Former British defence minister Peter Kilfoyle earlier called for the full text of the memo to be published. "I believe that Downing Street ought to publish this memo in the interests of transparency, given that much of the detail appears to be in the public domain". He added "If it was the case that President Bush wanted to bomb al-Jazeera in what is after all a friendly country, it speaks volumes and it raises questions about subsequent attacks that took place on the press that wasn't embedded with coalition forces."

Tuesday, the Daily Mirror, a British tabloid, ran a front page story under the headline "Bush plot to bomb his ally", citing the memo in question (see previous story). In response to the attorney general, the Daily Mirror said it had "essentially agreed to comply". Boris Johnson, MP for Henley and editor of The Spectator magazine, has condemned the Attorney General's actions and offered to risk jail by printing the memo if he receives it within the next few days.

The Washington Post cited an unnamed senior Washington diplomat saying that the Bush remark as reported by the Daily Mirror "sounds like one of the president's one-liners that is meant as a joke." But, the diplomat said, "it was foolish for someone to write it down, and now it will be a story for days."

The meeting between Bush and Blair occurred on April 16, 2004, at the height of the US assault on Fallujah.

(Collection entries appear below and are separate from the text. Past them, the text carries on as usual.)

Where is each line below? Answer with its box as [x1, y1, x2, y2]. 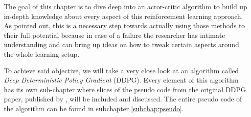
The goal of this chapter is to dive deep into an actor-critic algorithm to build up [4, 1, 247, 11]
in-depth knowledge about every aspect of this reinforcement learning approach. [4, 11, 243, 21]
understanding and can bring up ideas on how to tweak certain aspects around [4, 39, 239, 50]
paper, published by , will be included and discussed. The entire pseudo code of [4, 94, 242, 104]
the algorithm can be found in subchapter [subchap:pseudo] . [4, 103, 184, 113]
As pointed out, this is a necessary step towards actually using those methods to [4, 20, 245, 31]
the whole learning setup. [4, 49, 80, 59]
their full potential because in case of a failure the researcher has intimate [4, 30, 225, 40]

According to some reports, al-Jazeera was the only major news organisation providing eyewitness reports and video footage from within the city at the time.

There is a history of enmity between senior U.S. officials and al-Jazeera. Vice President Dick Cheney has said that the network ran the risk of being labeled "Osama [bin Laden]'s outlet to the world", and Pentagon chief Donald Rumsfeld has called its coverage "outrageous" and "inexcusably biased".

Al-Jazeera's news bureau in Kabul was destroyed by a U.S. missile during the aerial assault on the Taliban. The Pentagon later stated it did not know that the network's offices were in the building. Al-Jazeera's Baghdad bureau was also hit by US forces, resulting in the death of an al-Jazeera journalist during the April 2003 assault on Baghdad. The Pentagon claimed U.S. troops were responding to enemy fire from the building.